--- DATA SECTION ---
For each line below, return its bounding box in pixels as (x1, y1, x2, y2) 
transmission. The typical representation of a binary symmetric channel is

==

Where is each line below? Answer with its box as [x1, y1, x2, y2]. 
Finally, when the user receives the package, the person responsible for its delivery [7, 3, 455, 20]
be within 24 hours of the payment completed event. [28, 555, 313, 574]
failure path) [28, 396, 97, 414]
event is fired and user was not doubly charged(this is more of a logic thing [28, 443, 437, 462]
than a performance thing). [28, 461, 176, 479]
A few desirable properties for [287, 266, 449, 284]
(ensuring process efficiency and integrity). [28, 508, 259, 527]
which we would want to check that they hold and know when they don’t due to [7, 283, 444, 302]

--- PROBLEM DETAILS ---
Look above for the line holding "Where is each" and the line holding "which we would". Retype both, and every line between them, word for word and nothing else.

--- SOLUTION FOR THIS EXERCISE ---
Where is each line below? Answer with its box as [x1, y1, x2, y2]. 
Finally, when the user receives the package, the person responsible for its delivery [7, 3, 455, 20]
be within 24 hours of the payment completed event. [28, 555, 313, 574]
failure path) [28, 396, 97, 414]
event is fired and user was not doubly charged(this is more of a logic thing [28, 443, 437, 462]
than a performance thing). [28, 461, 176, 479]
A few desirable properties for [287, 266, 449, 284]
(ensuring process efficiency and integrity). [28, 508, 259, 527]
which we would want to check that they hold and know when they don’t due to [7, 283, 444, 302]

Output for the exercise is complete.